How might the feds have snooped on Lavabit? - evo_9
http://arstechnica.com/tech-policy/2013/08/how-might-the-feds-have-snooped-on-lavabit/
======
FellowTraveler
\-- Even if the key is never STORED in decrypted form on the server, it still
EXISTS in decrypted form during a brief moment when your password is used to
decrypt that key.

\-- Therefore the server COULD get your key, though it chooses not to store
it.

\-- In fact, the server could get your PASSPHRASE too, if it is indeed used on
the server side to decrypt that key.

\-- The only way to get around this is to ONLY store/use the key on the CLIENT
side. This way, the server never has the ability to access the key or
passphrase. (Nor the need to.)

\-- Services that provide client-side encryption tend to do so using a Java
download app which runs on the client side. (And which runs in the browser.) A
similar thing can be done using Javascript crypto which is also downloaded to,
and executed on, the client side.

\-- For the NSA to get your key/password, they would simply serve your email
provider with a warrant forcing them to ship you a trojan Java app, or trojan
Javascript. (This is likely what they did with Lavabit.)
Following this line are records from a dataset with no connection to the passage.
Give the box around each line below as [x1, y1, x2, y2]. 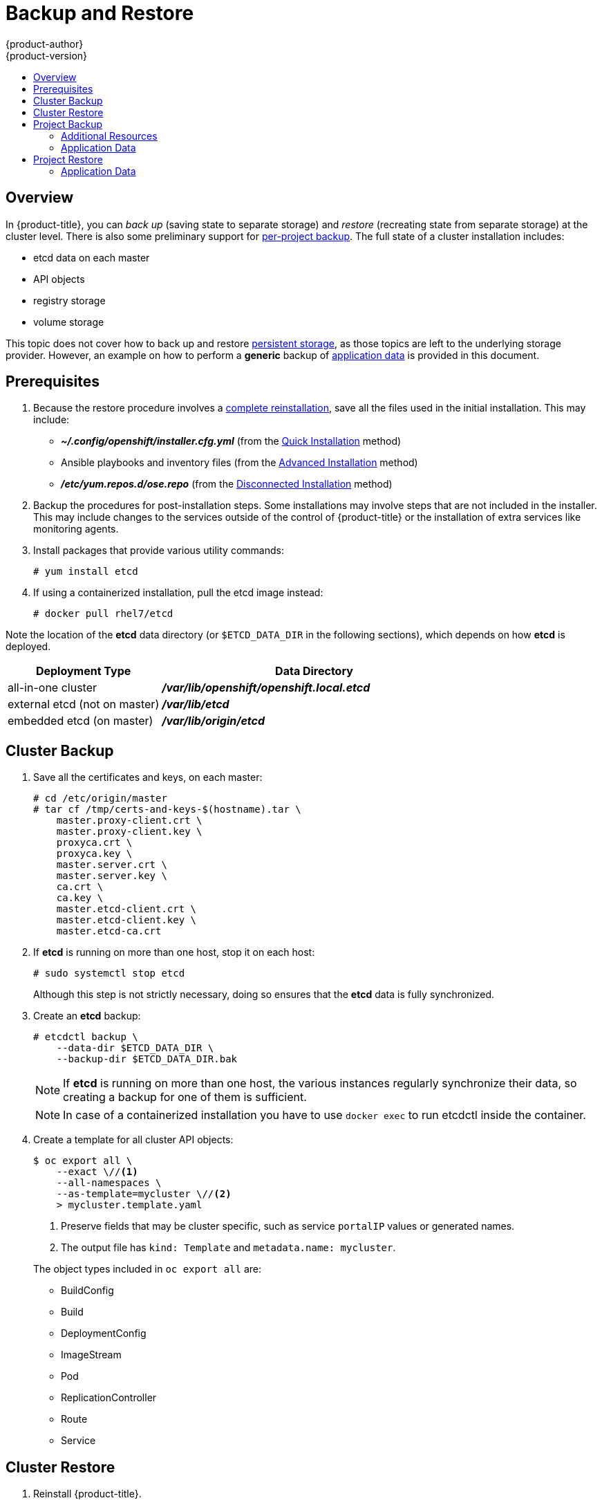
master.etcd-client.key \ [56, 914, 197, 926]
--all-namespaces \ [56, 1177, 162, 1189]
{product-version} [6, 49, 88, 62]
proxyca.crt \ [56, 837, 133, 849]
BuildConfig [61, 1284, 114, 1297]
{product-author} [6, 37, 84, 50]
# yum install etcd [33, 566, 138, 578]
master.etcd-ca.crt [56, 925, 162, 937]
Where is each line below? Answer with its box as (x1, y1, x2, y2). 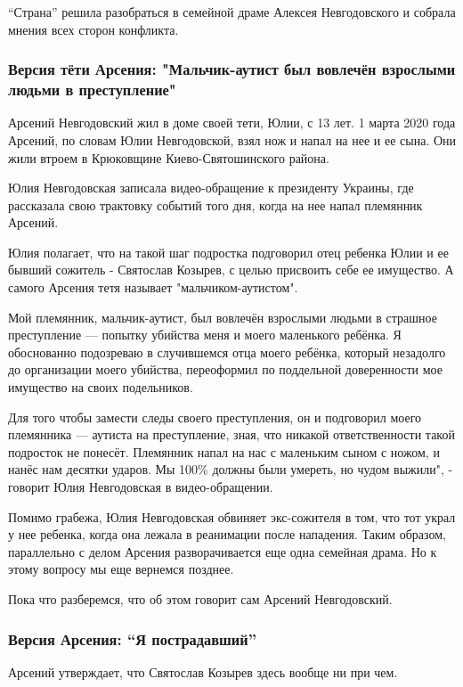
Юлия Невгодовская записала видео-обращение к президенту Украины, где (8, 178, 414, 197)
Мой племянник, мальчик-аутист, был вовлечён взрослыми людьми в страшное (8, 307, 437, 326)
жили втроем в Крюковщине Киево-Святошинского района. (8, 148, 329, 167)
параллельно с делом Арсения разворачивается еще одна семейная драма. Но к (8, 542, 437, 560)
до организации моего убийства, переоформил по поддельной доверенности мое (8, 360, 443, 379)
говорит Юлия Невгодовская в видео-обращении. (8, 478, 273, 496)
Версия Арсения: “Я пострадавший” (8, 627, 256, 650)
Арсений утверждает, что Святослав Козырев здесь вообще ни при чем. (8, 662, 398, 681)
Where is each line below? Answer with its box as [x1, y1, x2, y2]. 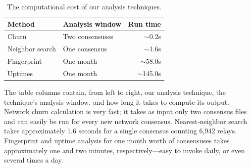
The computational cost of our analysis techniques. [7, 1, 161, 11]
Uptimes [7, 68, 33, 78]
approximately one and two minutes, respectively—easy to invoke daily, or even [4, 145, 245, 155]
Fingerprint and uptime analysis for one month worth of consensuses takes [4, 135, 230, 146]
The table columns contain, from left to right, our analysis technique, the [4, 87, 226, 97]
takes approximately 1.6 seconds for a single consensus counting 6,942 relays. [4, 126, 237, 136]
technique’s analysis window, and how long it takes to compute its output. [4, 96, 229, 107]
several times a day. [4, 155, 63, 165]
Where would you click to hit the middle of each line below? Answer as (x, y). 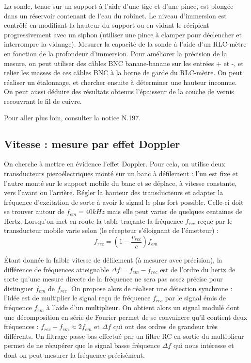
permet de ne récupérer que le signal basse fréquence (82, 345)
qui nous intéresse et (204, 345)
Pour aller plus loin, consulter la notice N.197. (72, 117)
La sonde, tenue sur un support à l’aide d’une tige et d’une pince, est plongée (119, 6)
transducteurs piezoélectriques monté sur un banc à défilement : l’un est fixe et (121, 173)
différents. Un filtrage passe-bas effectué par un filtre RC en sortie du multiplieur (124, 336)
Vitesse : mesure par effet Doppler (92, 143)
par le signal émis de (196, 298)

\-- To get around this, you'd need an installed crypto application on the
client, instead of using downloadable browser-side crypto. (Which would
probably mean it can't run inside the browser, but only as a separate
application.)

\-- The solution we are using for Open-Transactions is an installed systray
app on the client side, which can run in a protected space, combined with
separate, thin-client plugins for Chrome, Firefox, Skype, etc, which send the
crypto requests on to the systray app where the actual work is performed.